(ASSIGNED TASK): In the entries below, find the line with "Give the centre of each line below as [x, y]." and the line with "Öfters hier (100, 67)". Repeat exactly everything between them, those two lines included, but not the pictures.

(INFORMATION):
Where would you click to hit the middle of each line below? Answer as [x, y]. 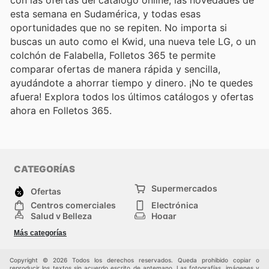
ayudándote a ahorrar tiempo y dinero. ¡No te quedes [131, 83]
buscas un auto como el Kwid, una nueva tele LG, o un [133, 42]
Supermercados [184, 188]
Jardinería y [55, 225]
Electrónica [175, 205]
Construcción [59, 234]
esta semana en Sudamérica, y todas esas [105, 14]
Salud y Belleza [61, 216]
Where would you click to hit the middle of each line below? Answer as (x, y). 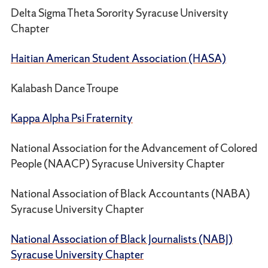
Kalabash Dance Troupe (64, 89)
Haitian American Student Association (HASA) (118, 59)
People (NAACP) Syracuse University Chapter (117, 164)
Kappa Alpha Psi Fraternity (71, 118)
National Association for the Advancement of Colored (134, 148)
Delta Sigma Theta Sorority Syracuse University (119, 13)
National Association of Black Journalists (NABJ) (121, 239)
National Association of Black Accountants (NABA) (130, 194)
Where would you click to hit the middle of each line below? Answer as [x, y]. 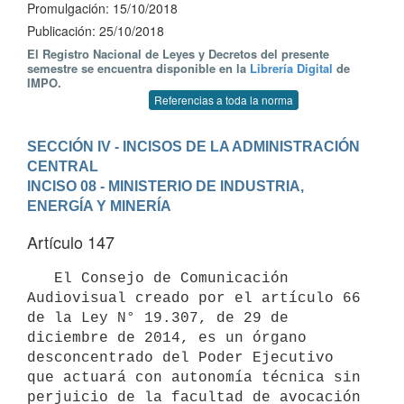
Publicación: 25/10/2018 [96, 31]
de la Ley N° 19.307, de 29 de [158, 318]
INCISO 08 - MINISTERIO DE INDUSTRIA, [165, 186]
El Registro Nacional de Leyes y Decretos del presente [178, 54]
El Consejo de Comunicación [41, 278]
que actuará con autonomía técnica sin [194, 377]
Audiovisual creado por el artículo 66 [194, 298]
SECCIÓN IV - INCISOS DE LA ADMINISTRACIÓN [193, 146]
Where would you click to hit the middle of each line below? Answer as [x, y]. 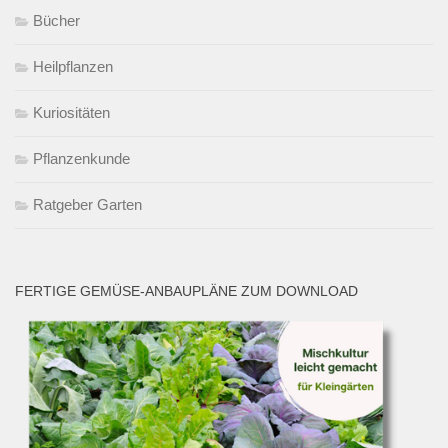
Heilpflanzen [73, 66]
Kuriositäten [71, 112]
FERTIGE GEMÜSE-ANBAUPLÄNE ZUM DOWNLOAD [186, 290]
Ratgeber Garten [87, 204]
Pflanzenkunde [81, 158]
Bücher [56, 20]
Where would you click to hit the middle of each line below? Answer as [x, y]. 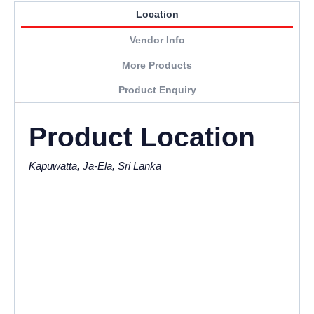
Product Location [142, 137]
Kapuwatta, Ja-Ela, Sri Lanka [95, 166]
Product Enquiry [157, 90]
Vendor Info [157, 41]
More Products [157, 65]
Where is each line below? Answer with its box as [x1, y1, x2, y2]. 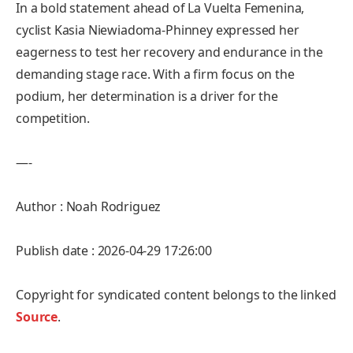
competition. [16, 109, 91, 127]
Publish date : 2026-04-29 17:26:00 [16, 241, 212, 259]
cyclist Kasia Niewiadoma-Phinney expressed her [16, 20, 299, 39]
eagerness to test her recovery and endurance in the [16, 43, 323, 61]
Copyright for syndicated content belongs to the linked [16, 285, 336, 303]
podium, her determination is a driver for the [16, 87, 278, 105]
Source [16, 307, 58, 325]
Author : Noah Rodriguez [16, 197, 162, 215]
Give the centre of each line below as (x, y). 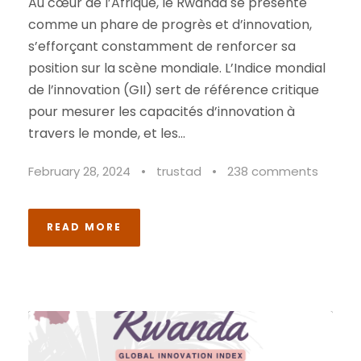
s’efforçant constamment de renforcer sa (162, 47)
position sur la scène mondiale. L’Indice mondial (177, 68)
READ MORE (84, 227)
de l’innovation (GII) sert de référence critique (174, 90)
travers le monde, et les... (107, 134)
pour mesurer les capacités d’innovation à (162, 112)
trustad (179, 172)
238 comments (273, 172)
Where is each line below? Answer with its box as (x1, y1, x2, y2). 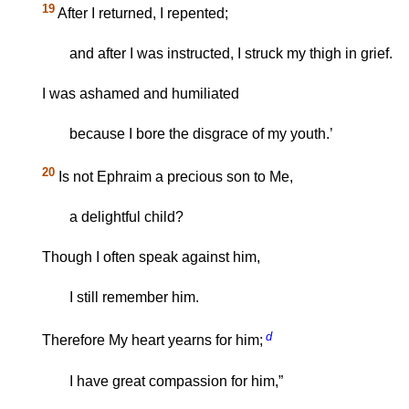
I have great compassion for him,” (69, 372, 283, 389)
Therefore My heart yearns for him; (42, 332, 263, 349)
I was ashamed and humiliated (42, 86, 239, 102)
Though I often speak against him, (42, 249, 260, 266)
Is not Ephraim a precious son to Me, (55, 169, 293, 185)
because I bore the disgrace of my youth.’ (69, 126, 333, 142)
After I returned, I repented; (55, 5, 228, 22)
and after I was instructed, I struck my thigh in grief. (69, 46, 393, 62)
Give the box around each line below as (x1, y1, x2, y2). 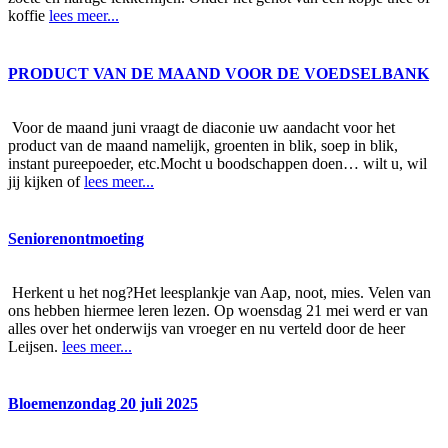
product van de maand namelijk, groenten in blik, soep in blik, (8, 136, 398, 154)
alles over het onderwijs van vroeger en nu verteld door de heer (8, 319, 405, 337)
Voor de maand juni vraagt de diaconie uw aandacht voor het (8, 118, 395, 136)
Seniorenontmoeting (8, 229, 144, 247)
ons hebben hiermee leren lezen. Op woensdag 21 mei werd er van (8, 301, 428, 319)
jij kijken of (8, 172, 84, 190)
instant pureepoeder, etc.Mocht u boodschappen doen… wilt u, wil (8, 154, 427, 172)
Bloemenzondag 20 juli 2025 (8, 395, 198, 413)
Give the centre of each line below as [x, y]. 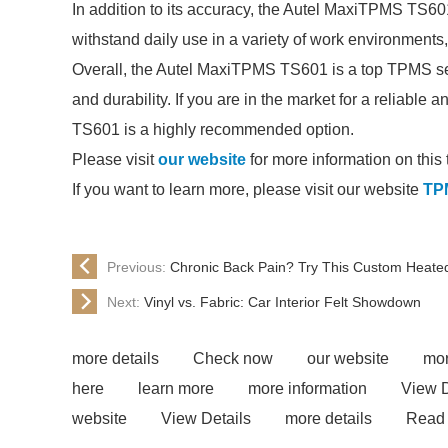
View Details [206, 418]
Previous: [138, 266]
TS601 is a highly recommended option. [213, 129]
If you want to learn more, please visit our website [247, 189]
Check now [233, 358]
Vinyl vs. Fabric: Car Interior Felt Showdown [282, 301]
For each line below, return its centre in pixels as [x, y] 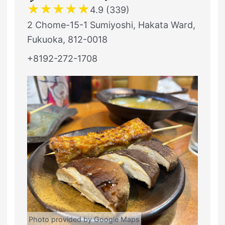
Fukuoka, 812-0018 [67, 39]
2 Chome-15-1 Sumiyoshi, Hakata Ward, [111, 25]
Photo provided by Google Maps [84, 219]
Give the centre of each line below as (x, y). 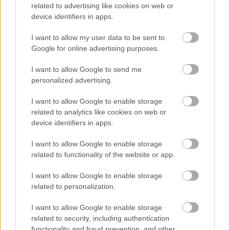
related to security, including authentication (100, 218)
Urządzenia (47, 203)
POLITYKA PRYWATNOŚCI (64, 92)
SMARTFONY (71, 216)
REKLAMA (40, 82)
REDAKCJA (42, 72)
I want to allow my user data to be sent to (98, 37)
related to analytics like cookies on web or (99, 112)
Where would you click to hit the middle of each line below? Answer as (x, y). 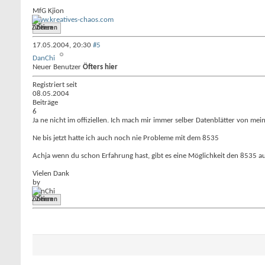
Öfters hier (100, 67)
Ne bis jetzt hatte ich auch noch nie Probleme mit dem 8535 (126, 138)
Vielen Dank (51, 174)
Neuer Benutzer (58, 67)
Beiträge (45, 103)
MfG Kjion (48, 11)
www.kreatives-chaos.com (73, 20)
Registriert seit (55, 85)
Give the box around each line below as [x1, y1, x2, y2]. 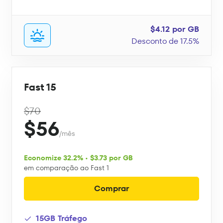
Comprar [94, 183, 129, 195]
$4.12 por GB [150, 23, 199, 35]
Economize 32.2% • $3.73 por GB [24, 153, 133, 163]
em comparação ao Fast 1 [24, 163, 109, 173]
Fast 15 [24, 80, 56, 95]
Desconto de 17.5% [131, 35, 199, 47]

(RESULT):
Give the centre of each line below as [x, y]. 
View Details [206, 418]
Previous: [138, 266]
TS601 is a highly recommended option. [213, 129]
If you want to learn more, please visit our website [247, 189]
Check now [233, 358]
Vinyl vs. Fabric: Car Interior Felt Showdown [282, 301]
For each line below, return its centre in pixels as [x, y] 
Fukuoka, 812-0018 [67, 39]
2 Chome-15-1 Sumiyoshi, Hakata Ward, [111, 25]
Photo provided by Google Maps [84, 219]
Give the centre of each line below as (x, y). 
related to security, including authentication (100, 218)
Urządzenia (47, 203)
POLITYKA PRYWATNOŚCI (64, 92)
SMARTFONY (71, 216)
REKLAMA (40, 82)
REDAKCJA (42, 72)
I want to allow my user data to be sent to (98, 37)
related to analytics like cookies on web or (99, 112)
Where would you click to hit the middle of each line below? Answer as (x, y). 
Öfters hier (100, 67)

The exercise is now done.